Parallel ensembles#
This notebook is aimed at showing how to use the parallel and mini-batch variants of the ensembles and includes:
Examples of all the available parallel ensembles.
Examples on how to use the parallel versions.
Examples of the trade-offs between runtime and accuracy when using the parallel ensembles.
Please note that this notebook may take a while to execute as it processes hundreds of thousands of instances with ensembles of up to 100 learners.
More information about CapyMOA can be found at https://www.capymoa.org.
last update on 01/12/2025
1. Using the most basic bagging ensemble#
CapyMOA chooses between the standard and the mini-batch version behind the curtains based on the parameter configuration used.
For more information about the parallel ensembles please refer to the following references:
Cassales, H. M. Gomes, A. Bifet, B. Pfahringer and H. Senger, Improving the performance of bagging ensembles for data streams through mini-batching, Information Sciences,Volume 580, 2021, Pages 260-282, ISSN 0020-0255, https://doi.org/10.1016/j.ins.2021.08.085.
Cassales, H. M. Gomes, A. Bifet, B. Pfahringer and H. Senger, “Balancing Performance and Energy Consumption of Bagging Ensembles for the Classification of Data Streams in Edge Computing,” in IEEE Transactions on Network and Service Management, vol. 20, no. 3, pp. 3038-3054, Sept. 2023, doi: 10.1109/TNSM.2022.3226505.
1.1 Understanding the parameters#
Since we used different parameters in the constructor call, each instance references a different object:
sequential: note the CLI help only mentions
baseLearnerandensembleSize.parallel: note the extra parameters
numCoresandbatchSize.
Setting the parallel parameters on the constructor call will make it a mini-batch parallel ensemble.
[3]:
print(ozabag_sequential.cli_help())
-l baseLearner (default: trees.HoeffdingTree)
Classifier to train.
-s ensembleSize (default: 10)
The number of models in the bag.
[4]:
print(ozabag_mb_parallel.cli_help())
-l baseLearner (default: trees.HoeffdingTree)
Classifier to train.
-s ensembleSize (default: 10)
The number of models in the bag.
-c numCores (default: 1)
The amount of CPU Cores used for multi-threading
-b batchSize (default: 1)
The amount of instances the classifier should buffer before training.

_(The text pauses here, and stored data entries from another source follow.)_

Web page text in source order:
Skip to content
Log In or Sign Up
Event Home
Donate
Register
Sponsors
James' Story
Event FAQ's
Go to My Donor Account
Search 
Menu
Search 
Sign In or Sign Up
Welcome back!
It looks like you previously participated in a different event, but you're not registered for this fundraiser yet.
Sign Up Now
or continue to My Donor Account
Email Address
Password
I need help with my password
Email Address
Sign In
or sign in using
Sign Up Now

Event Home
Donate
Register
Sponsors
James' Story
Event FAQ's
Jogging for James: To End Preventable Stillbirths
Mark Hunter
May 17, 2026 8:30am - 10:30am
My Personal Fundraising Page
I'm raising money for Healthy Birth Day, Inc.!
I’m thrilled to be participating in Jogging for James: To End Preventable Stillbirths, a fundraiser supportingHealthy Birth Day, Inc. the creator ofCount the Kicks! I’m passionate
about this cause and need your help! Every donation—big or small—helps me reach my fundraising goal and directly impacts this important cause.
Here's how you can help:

1.2 Example comparing sequential and parallel#
[5]:
result_seq = prequential_evaluation(
stream=cover,
learner=ozabag_sequential,
window_size=window_size,
max_instances=max_instances,
)
result_par = prequential_evaluation(
stream=cover,
learner=ozabag_mb_parallel,
window_size=window_size,
max_instances=max_instances,
)
result_seq.learner = "OnlineBagging(Seq)"
result_par.learner = "OnlineBagging(Par)"

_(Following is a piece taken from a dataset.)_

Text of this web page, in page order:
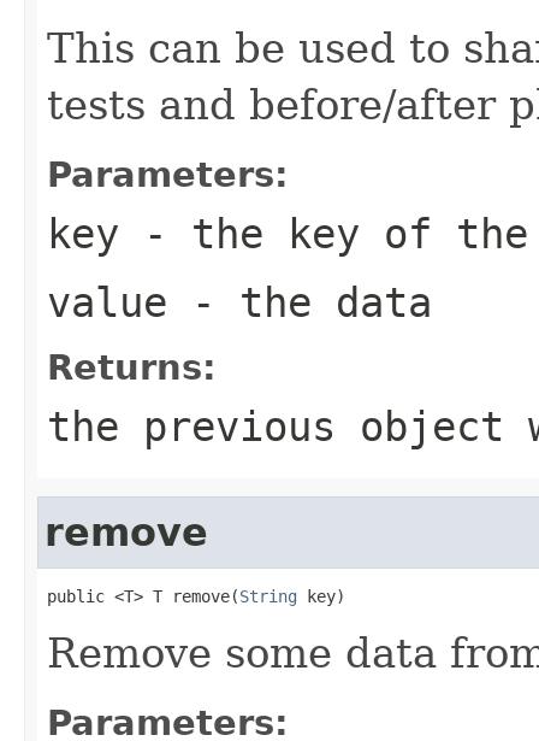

Note that the mini-batch approach creates a divergence in the results for two reasons:
It uses local random generators instead of a global one.
The mini-batch defers the model update by a few instances which causes differences in the predictions.
On the bright side, it also decreases runtime.
[6]:
# decoupling the running and plotting to allow more flexibility
print(f"Cumulative accuracy = {result_seq['cumulative'].accuracy()}")
print(f"wallclock = {result_seq['wallclock']} seconds\n")
print(f"Cumulative accuracy = {result_par['cumulative'].accuracy()}")
print(f"wallclock = {result_par['wallclock']} seconds\n")
plot_windowed_results(result_seq, result_par, metric="accuracy")
Cumulative accuracy = 84.59299999999999
wallclock = 8.546567440032959 seconds
Cumulative accuracy = 83.722
wallclock = 6.080326557159424 seconds
1.3 Increasing the ensemble size#
Ensembles with more learners will get a bigger decrease in processing time.
Let’s see the difference when using 100 classifiers.
[7]:
ozabag_sequential = OnlineBagging(schema=cover.schema, ensemble_size=100)
ozabag_mb_parallel = OnlineBagging(
schema=cover.schema, ensemble_size=100, minibatch_size=25, number_of_jobs=5
)
result_seq100 = prequential_evaluation(
stream=cover,
learner=ozabag_sequential,
window_size=window_size,
max_instances=max_instances,
)
result_par100 = prequential_evaluation(
stream=cover,
learner=ozabag_mb_parallel,
window_size=window_size,
max_instances=max_instances,
)
result_seq100.learner = "OnlineBagging100(Seq)"
result_par100.learner = "OnlineBagging100(Par)"
[8]:
# decoupling the running and plotting to allow more flexibility
print(f"Cumulative accuracy = {result_seq100['cumulative'].accuracy()}")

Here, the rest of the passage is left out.